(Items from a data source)
- Opening Delimiter -
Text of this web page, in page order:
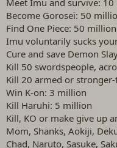
Become Gorosei: 50
Find One Piece: 50 million
Imu voluntarily sucks
Cure and save Demon
Kill 50 swordspeople,
Kill 20 armed or
Win K-on: 3 million
Kill Haruhi: 5 million
Kill, KO or make give up
Mom, Shanks, Aokiji,
Chad, Naruto, Sasuke,
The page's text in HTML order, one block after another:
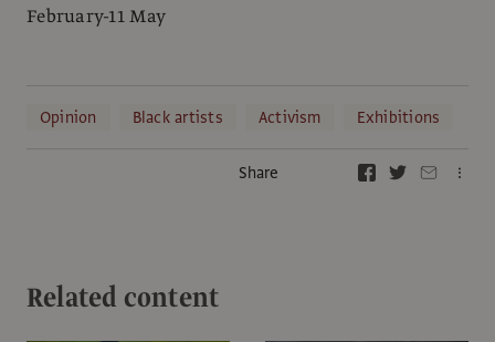
February-11 May
Opinion Black artists Activism Exhibitions
Share
Related content
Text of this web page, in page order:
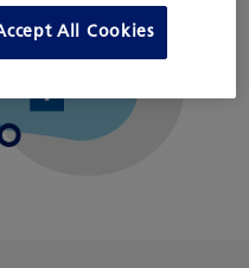
All Cookies
- Closing Delimiter -
Copy each line above exactly. Images do not belong in the copy.

Text of this web page, in page order:
Become Gorosei: 50
Find One Piece: 50 million
Imu voluntarily sucks
Cure and save Demon
Kill 50 swordspeople,
Kill 20 armed or
Win K-on: 3 million
Kill Haruhi: 5 million
Kill, KO or make give up
Mom, Shanks, Aokiji,
Chad, Naruto, Sasuke,
The page's text in HTML order, one block after another:
February-11 May
Opinion Black artists Activism Exhibitions
Share
Related content
Text of this web page, in page order:
All Cookies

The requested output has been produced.